How to complete this task: Give back every line of the data, transcribed exactly.

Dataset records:

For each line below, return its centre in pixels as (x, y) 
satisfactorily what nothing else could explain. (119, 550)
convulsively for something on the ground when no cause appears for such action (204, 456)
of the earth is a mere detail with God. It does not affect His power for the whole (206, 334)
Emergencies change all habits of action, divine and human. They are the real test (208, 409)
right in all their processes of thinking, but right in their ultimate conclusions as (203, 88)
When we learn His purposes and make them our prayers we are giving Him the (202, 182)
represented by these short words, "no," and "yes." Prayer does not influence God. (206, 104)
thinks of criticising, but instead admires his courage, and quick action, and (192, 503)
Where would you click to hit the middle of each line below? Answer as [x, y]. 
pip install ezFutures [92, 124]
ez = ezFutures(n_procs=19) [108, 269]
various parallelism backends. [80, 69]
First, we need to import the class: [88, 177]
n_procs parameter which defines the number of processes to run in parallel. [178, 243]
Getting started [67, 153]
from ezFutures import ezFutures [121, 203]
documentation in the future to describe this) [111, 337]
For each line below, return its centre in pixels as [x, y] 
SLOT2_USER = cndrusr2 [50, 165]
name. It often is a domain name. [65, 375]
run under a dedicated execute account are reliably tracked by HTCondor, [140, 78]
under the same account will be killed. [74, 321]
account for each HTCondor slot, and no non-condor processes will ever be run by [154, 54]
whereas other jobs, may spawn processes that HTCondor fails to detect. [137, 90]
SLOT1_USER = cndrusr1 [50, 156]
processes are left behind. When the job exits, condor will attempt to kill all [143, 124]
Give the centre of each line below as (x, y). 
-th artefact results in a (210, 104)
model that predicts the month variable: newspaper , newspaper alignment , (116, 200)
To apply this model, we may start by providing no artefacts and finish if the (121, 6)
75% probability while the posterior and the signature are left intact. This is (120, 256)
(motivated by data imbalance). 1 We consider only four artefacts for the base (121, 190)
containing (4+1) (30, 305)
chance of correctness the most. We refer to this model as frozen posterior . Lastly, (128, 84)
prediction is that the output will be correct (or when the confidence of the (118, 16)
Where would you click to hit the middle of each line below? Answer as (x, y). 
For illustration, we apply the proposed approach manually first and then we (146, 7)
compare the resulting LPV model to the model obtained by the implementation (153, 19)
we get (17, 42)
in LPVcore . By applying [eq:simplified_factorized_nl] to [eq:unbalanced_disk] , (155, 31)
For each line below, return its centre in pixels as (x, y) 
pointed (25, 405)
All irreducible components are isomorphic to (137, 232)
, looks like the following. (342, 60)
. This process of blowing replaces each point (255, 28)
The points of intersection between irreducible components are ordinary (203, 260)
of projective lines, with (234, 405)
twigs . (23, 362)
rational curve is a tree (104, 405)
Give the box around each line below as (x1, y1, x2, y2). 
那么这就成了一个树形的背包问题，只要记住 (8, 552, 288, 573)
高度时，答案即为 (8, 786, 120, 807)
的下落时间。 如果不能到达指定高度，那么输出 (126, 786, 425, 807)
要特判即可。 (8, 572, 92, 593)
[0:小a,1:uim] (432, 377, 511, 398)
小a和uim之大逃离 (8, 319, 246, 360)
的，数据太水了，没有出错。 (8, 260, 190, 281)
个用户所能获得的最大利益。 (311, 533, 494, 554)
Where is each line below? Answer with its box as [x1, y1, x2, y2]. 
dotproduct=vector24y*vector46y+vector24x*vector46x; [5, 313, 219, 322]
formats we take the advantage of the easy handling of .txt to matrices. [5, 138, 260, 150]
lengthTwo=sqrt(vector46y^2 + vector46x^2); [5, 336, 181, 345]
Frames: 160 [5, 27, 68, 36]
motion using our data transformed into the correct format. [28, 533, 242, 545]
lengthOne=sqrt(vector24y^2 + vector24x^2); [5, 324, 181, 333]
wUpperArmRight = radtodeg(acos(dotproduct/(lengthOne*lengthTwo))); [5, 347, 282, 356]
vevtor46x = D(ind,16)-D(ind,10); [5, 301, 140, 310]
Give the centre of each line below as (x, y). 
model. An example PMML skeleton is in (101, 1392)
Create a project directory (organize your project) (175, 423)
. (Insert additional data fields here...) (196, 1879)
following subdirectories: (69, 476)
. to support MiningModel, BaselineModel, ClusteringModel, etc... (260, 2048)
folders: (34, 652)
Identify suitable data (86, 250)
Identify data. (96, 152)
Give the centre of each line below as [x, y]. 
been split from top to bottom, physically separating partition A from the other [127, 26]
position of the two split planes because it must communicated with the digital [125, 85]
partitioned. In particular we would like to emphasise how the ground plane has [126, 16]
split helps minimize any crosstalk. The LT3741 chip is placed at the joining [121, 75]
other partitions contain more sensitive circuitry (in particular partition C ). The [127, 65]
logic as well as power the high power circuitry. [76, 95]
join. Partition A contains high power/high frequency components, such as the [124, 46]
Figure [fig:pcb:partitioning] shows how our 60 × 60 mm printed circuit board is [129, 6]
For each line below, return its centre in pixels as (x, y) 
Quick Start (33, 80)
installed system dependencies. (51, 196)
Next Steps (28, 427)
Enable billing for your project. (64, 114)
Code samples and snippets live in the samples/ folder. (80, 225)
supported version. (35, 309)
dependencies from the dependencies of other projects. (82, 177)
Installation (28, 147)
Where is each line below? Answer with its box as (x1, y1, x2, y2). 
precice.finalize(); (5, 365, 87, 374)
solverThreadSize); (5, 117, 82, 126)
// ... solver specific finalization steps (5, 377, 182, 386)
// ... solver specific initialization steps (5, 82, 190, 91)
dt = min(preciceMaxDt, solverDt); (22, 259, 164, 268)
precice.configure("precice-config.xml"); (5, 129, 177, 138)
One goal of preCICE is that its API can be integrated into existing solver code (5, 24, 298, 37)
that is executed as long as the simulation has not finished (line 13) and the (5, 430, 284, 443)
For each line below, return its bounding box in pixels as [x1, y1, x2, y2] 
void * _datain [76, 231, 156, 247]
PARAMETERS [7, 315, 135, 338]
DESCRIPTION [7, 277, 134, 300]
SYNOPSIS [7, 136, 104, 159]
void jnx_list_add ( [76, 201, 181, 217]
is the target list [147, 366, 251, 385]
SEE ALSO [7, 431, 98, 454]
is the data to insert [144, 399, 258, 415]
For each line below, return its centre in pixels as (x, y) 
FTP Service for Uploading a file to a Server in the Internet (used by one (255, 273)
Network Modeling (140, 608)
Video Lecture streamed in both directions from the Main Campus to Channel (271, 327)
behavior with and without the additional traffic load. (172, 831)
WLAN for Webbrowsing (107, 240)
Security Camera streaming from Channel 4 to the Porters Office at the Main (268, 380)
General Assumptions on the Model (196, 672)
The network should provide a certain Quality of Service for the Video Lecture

Expected answer:
For each line below, return its centre in pixels as (x, y) 
satisfactorily what nothing else could explain. (119, 550)
convulsively for something on the ground when no cause appears for such action (204, 456)
of the earth is a mere detail with God. It does not affect His power for the whole (206, 334)
Emergencies change all habits of action, divine and human. They are the real test (208, 409)
right in all their processes of thinking, but right in their ultimate conclusions as (203, 88)
When we learn His purposes and make them our prayers we are giving Him the (202, 182)
represented by these short words, "no," and "yes." Prayer does not influence God. (206, 104)
thinks of criticising, but instead admires his courage, and quick action, and (192, 503)
Where would you click to hit the middle of each line below? Answer as [x, y]. 
pip install ezFutures [92, 124]
ez = ezFutures(n_procs=19) [108, 269]
various parallelism backends. [80, 69]
First, we need to import the class: [88, 177]
n_procs parameter which defines the number of processes to run in parallel. [178, 243]
Getting started [67, 153]
from ezFutures import ezFutures [121, 203]
documentation in the future to describe this) [111, 337]
For each line below, return its centre in pixels as [x, y] 
SLOT2_USER = cndrusr2 [50, 165]
name. It often is a domain name. [65, 375]
run under a dedicated execute account are reliably tracked by HTCondor, [140, 78]
under the same account will be killed. [74, 321]
account for each HTCondor slot, and no non-condor processes will ever be run by [154, 54]
whereas other jobs, may spawn processes that HTCondor fails to detect. [137, 90]
SLOT1_USER = cndrusr1 [50, 156]
processes are left behind. When the job exits, condor will attempt to kill all [143, 124]
Give the centre of each line below as (x, y). 
-th artefact results in a (210, 104)
model that predicts the month variable: newspaper , newspaper alignment , (116, 200)
To apply this model, we may start by providing no artefacts and finish if the (121, 6)
75% probability while the posterior and the signature are left intact. This is (120, 256)
(motivated by data imbalance). 1 We consider only four artefacts for the base (121, 190)
containing (4+1) (30, 305)
chance of correctness the most. We refer to this model as frozen posterior . Lastly, (128, 84)
prediction is that the output will be correct (or when the confidence of the (118, 16)
Where would you click to hit the middle of each line below? Answer as (x, y). 
For illustration, we apply the proposed approach manually first and then we (146, 7)
compare the resulting LPV model to the model obtained by the implementation (153, 19)
we get (17, 42)
in LPVcore . By applying [eq:simplified_factorized_nl] to [eq:unbalanced_disk] , (155, 31)
For each line below, return its centre in pixels as (x, y) 
pointed (25, 405)
All irreducible components are isomorphic to (137, 232)
, looks like the following. (342, 60)
. This process of blowing replaces each point (255, 28)
The points of intersection between irreducible components are ordinary (203, 260)
of projective lines, with (234, 405)
twigs . (23, 362)
rational curve is a tree (104, 405)
Give the box around each line below as (x1, y1, x2, y2). 
那么这就成了一个树形的背包问题，只要记住 (8, 552, 288, 573)
高度时，答案即为 (8, 786, 120, 807)
的下落时间。 如果不能到达指定高度，那么输出 (126, 786, 425, 807)
要特判即可。 (8, 572, 92, 593)
[0:小a,1:uim] (432, 377, 511, 398)
小a和uim之大逃离 (8, 319, 246, 360)
的，数据太水了，没有出错。 (8, 260, 190, 281)
个用户所能获得的最大利益。 (311, 533, 494, 554)
Where is each line below? Answer with its box as [x1, y1, x2, y2]. 
dotproduct=vector24y*vector46y+vector24x*vector46x; [5, 313, 219, 322]
formats we take the advantage of the easy handling of .txt to matrices. [5, 138, 260, 150]
lengthTwo=sqrt(vector46y^2 + vector46x^2); [5, 336, 181, 345]
Frames: 160 [5, 27, 68, 36]
motion using our data transformed into the correct format. [28, 533, 242, 545]
lengthOne=sqrt(vector24y^2 + vector24x^2); [5, 324, 181, 333]
wUpperArmRight = radtodeg(acos(dotproduct/(lengthOne*lengthTwo))); [5, 347, 282, 356]
vevtor46x = D(ind,16)-D(ind,10); [5, 301, 140, 310]
Give the centre of each line below as (x, y). 
model. An example PMML skeleton is in (101, 1392)
Create a project directory (organize your project) (175, 423)
. (Insert additional data fields here...) (196, 1879)
following subdirectories: (69, 476)
. to support MiningModel, BaselineModel, ClusteringModel, etc... (260, 2048)
folders: (34, 652)
Identify suitable data (86, 250)
Identify data. (96, 152)
Give the centre of each line below as [x, y]. 
been split from top to bottom, physically separating partition A from the other [127, 26]
position of the two split planes because it must communicated with the digital [125, 85]
partitioned. In particular we would like to emphasise how the ground plane has [126, 16]
split helps minimize any crosstalk. The LT3741 chip is placed at the joining [121, 75]
other partitions contain more sensitive circuitry (in particular partition C ). The [127, 65]
logic as well as power the high power circuitry. [76, 95]
join. Partition A contains high power/high frequency components, such as the [124, 46]
Figure [fig:pcb:partitioning] shows how our 60 × 60 mm printed circuit board is [129, 6]
For each line below, return its centre in pixels as (x, y) 
Quick Start (33, 80)
installed system dependencies. (51, 196)
Next Steps (28, 427)
Enable billing for your project. (64, 114)
Code samples and snippets live in the samples/ folder. (80, 225)
supported version. (35, 309)
dependencies from the dependencies of other projects. (82, 177)
Installation (28, 147)
Where is each line below? Answer with its box as (x1, y1, x2, y2). 
precice.finalize(); (5, 365, 87, 374)
solverThreadSize); (5, 117, 82, 126)
// ... solver specific finalization steps (5, 377, 182, 386)
// ... solver specific initialization steps (5, 82, 190, 91)
dt = min(preciceMaxDt, solverDt); (22, 259, 164, 268)
precice.configure("precice-config.xml"); (5, 129, 177, 138)
One goal of preCICE is that its API can be integrated into existing solver code (5, 24, 298, 37)
that is executed as long as the simulation has not finished (line 13) and the (5, 430, 284, 443)
For each line below, return its bounding box in pixels as [x1, y1, x2, y2] 
void * _datain [76, 231, 156, 247]
PARAMETERS [7, 315, 135, 338]
DESCRIPTION [7, 277, 134, 300]
SYNOPSIS [7, 136, 104, 159]
void jnx_list_add ( [76, 201, 181, 217]
is the target list [147, 366, 251, 385]
SEE ALSO [7, 431, 98, 454]
is the data to insert [144, 399, 258, 415]
For each line below, return its centre in pixels as (x, y) 
FTP Service for Uploading a file to a Server in the Internet (used by one (255, 273)
Network Modeling (140, 608)
Video Lecture streamed in both directions from the Main Campus to Channel (271, 327)
behavior with and without the additional traffic load. (172, 831)
WLAN for Webbrowsing (107, 240)
Security Camera streaming from Channel 4 to the Porters Office at the Main (268, 380)
General Assumptions on the Model (196, 672)
The network should provide a certain Quality of Service for the Video Lecture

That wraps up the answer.